Адольф - Бенжамен Констан
Шрифт:
Интервал:
Закладка:
Шесть мѣсяцевъ, отсроченные мнѣ родителемъ, миновались: должно было думать объ отъѣздѣ. Элеонора ему не противилась, даже и не пыталась удерживать меня; но требовала обѣщанія, что по исходѣ двухъ мѣсяцевъ я или возвращусь къ ней, или ей позволю съѣхаться со мною: я торжественно далъ ей въ томъ клятву. Какимъ обѣщаніемъ не обязался бы я въ минуту, когда видѣлъ, что она борется сама съ собою и одолѣваетъ свою печаль? Она могла бы требовать отъ меня не покидать ея: я чувствовалъ въ глубинѣ души моей, что я не ослушался бы слезъ ея. Я благодаренъ былъ, что она не прибѣгаетъ къ своей власти. Мнѣ казалось, что за это я ее болѣе полюбилъ. Впрочемъ я и самъ не безъ живѣйшаго сожалѣнія разставался съ существомъ, которое столь исключительно было мнѣ предано. Есть въ связяхъ продолжительныхъ что-то столь глубокое! Онѣ безъ вѣдома нашего обращаются въ столь неотъемлемую часть нашего бытія! Издали съ спокойствіемъ мы замышляемъ рѣшительное намѣреніе разорвать ихъ; намъ сдается, что мы ожидаемъ нетерпѣливо эпохи, для сего назначенной: но когда сей часъ настаетъ, онъ поражаетъ насъ ужасомъ; и таково своенравіе нашего немощнаго сердца, что мы съ ужаснымъ терзаніемъ покидаемъ тѣхъ, при которыхъ пребывали безъ удовольствія.

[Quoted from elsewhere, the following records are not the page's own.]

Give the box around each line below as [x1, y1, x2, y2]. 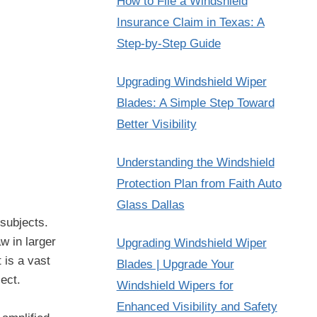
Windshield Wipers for [116, 279, 234, 293]
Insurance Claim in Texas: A [116, 16, 265, 30]
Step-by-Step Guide [116, 37, 221, 51]
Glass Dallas [116, 198, 185, 212]
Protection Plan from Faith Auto [116, 177, 282, 191]
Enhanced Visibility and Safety [116, 300, 277, 314]
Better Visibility [116, 117, 197, 132]
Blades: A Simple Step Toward [116, 96, 275, 110]
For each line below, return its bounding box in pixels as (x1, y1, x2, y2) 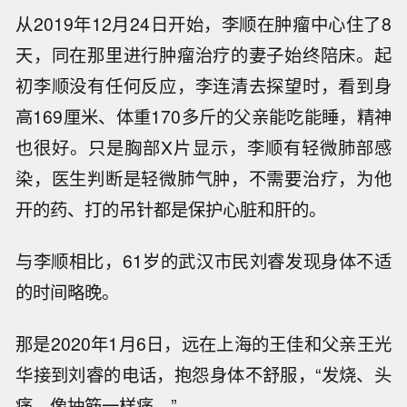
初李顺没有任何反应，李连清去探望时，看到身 (15, 73, 392, 99)
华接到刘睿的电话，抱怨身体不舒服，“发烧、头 (15, 361, 392, 387)
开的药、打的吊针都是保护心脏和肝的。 (15, 196, 327, 223)
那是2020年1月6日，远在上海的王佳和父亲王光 (15, 330, 392, 356)
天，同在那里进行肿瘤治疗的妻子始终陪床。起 (15, 42, 392, 68)
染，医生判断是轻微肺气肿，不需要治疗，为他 (15, 165, 392, 192)
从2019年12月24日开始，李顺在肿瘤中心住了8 (15, 11, 392, 37)
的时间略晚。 (15, 279, 120, 305)
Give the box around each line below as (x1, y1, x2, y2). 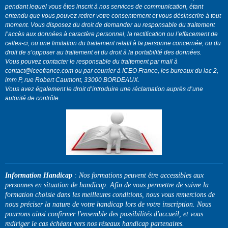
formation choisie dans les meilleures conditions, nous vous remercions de (5, 190, 215, 198)
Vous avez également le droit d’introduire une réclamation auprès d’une (5, 85, 203, 93)
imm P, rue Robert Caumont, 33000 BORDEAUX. (5, 76, 141, 83)
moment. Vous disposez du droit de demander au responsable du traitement (5, 21, 215, 28)
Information (5, 171, 41, 179)
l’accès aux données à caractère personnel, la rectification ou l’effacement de (5, 30, 218, 38)
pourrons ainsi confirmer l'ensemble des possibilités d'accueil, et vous (5, 210, 203, 218)
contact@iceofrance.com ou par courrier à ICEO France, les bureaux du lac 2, (5, 67, 218, 74)
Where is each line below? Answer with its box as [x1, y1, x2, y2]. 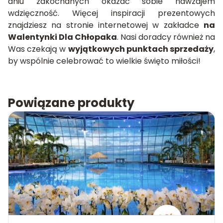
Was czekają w [8, 43, 68, 55]
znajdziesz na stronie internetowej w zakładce [8, 19, 204, 31]
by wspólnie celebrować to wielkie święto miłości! [8, 55, 201, 67]
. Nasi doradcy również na [117, 31, 215, 43]
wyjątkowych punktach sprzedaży [68, 43, 214, 55]
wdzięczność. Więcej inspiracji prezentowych [8, 7, 215, 19]
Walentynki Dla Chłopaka [8, 31, 117, 43]
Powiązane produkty [8, 94, 134, 111]
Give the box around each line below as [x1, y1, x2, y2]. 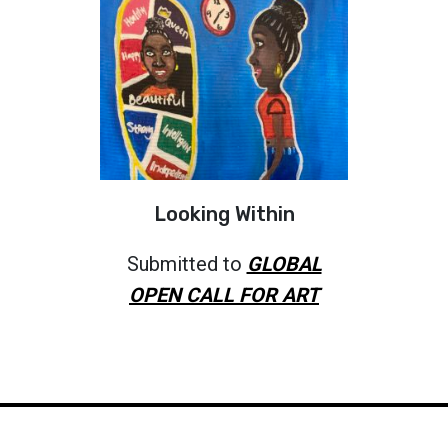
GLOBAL [246, 251, 322, 276]
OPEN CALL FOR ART [129, 282, 319, 307]
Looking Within [153, 201, 295, 226]
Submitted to [126, 251, 247, 276]
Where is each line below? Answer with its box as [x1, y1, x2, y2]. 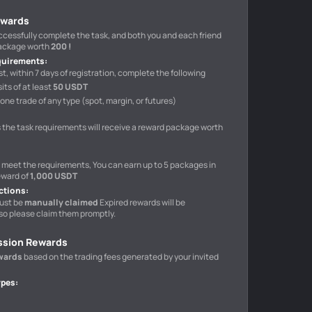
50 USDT [53, 81, 88, 93]
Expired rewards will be [100, 196, 185, 208]
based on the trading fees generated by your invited [24, 251, 219, 263]
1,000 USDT [30, 170, 77, 182]
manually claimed [24, 196, 100, 208]
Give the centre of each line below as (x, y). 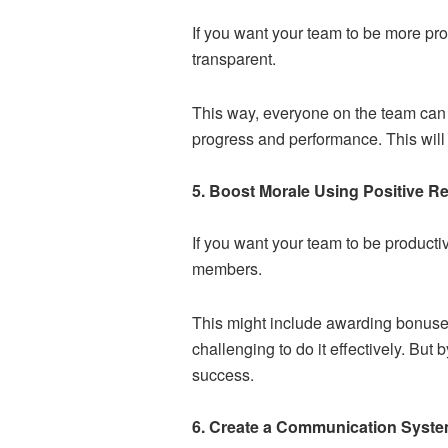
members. (227, 268)
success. (223, 374)
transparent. (234, 58)
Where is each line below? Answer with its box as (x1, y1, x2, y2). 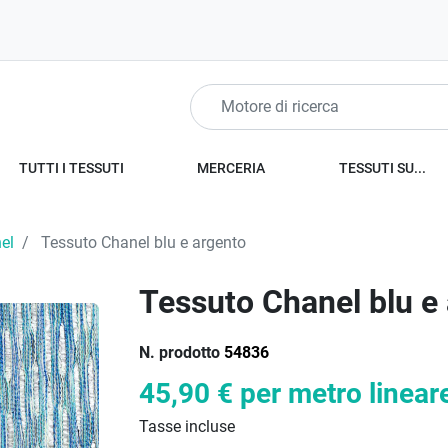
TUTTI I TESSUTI (18, 160, 124, 177)
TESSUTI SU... (339, 160, 427, 177)
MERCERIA (197, 160, 266, 177)
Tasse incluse (139, 417, 235, 436)
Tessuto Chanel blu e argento (37, 233, 246, 252)
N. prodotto (139, 343, 220, 362)
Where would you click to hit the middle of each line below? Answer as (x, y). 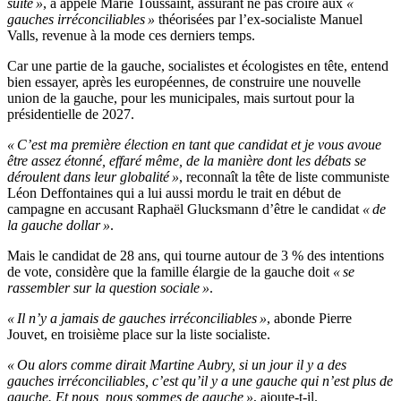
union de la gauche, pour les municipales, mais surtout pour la (181, 98)
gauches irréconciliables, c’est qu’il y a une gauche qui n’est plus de (200, 381)
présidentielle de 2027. (71, 115)
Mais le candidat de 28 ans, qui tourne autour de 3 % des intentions (196, 256)
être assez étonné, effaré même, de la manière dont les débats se (187, 161)
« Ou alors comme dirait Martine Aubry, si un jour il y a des (177, 365)
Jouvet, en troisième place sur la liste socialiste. (139, 335)
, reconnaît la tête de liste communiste (284, 177)
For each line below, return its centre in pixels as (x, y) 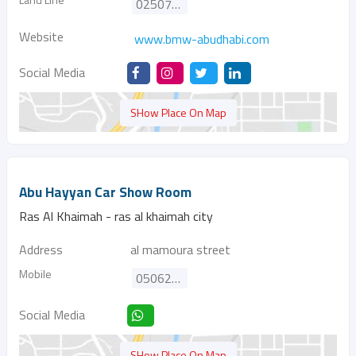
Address (41, 250)
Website (41, 37)
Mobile (35, 274)
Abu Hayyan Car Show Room (105, 192)
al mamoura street (180, 250)
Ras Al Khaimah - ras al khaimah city (116, 216)
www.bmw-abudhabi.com (202, 39)
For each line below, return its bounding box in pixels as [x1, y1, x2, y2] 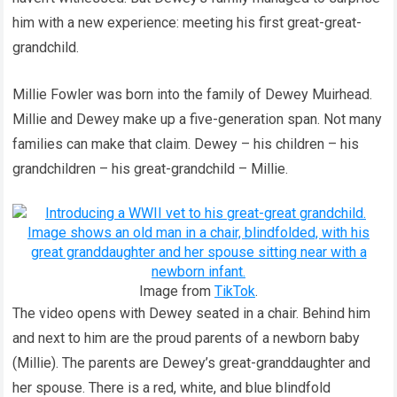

Во время разлуки я писалъ исправно Элеонорѣ. Я раздѣленъ былъ между страхомъ огорчить ее моими письмани и желаніемъ живописать ей только то, что я чувствую. Я желалъ, чтобы она угадала меня, но угадала безъ горести. Я поздравлялъ себя, когда мнѣ удавалось словами: привязанность, дружба, преданность — замѣщать слово любовь; но вдругъ мнѣ представлялась бѣдная Элеонора, въ грусти и одиночествѣ, имѣющая отраду въ однихъ моихъ письмахъ: и въ концѣ двухъ страницъ холодныхъ, мѣрныхъ, я наскоро приписывалъ нѣсколько выраженій пламенныхъ, или нѣжныхъ, способныхъ обманывать ее снова. Такимъ образомъ, никогда не договаривая того, что могло бы ее удовольствовать, я проговаривался достаточно, чтобы оставлять ее въ заблужденіи. Страннаго рода лживость, которая и самымъ успѣхомъ своимъ обращалась противъ меня, длила мою тоску и была мнѣ нестерпима.
Я стралъ съ безпокойствіемъ дни, часы истекающіе. Желаніями моими я замедлялъ ходъ времени: я трепеталъ, видя приближеніи эпохи, назначенной для исполненія обѣщаній. Я не вымыслилъ никакого средства къ отъѣзду; не придумывалъ, какъ Элеонора могла бы поселиться въ одномъ городѣ со мною. Можетъ статься, ибо должно быть чистосердечнымъ, можетъ статься я и не желалъ того, Я сравнивалъ жизнь свою независимую и спокойную съ жизнью торопливости, тревогъ и страданій, на которую обрекала меня страсть ея. Мнѣ такъ было любо чувствовать себя свободнымъ, идти, придти, отлучиться, возвратиться, не озабочивая никого. Я въ равнодушіи другихъ отдыхалъ, такъ сказать, отъ томительности любви ея.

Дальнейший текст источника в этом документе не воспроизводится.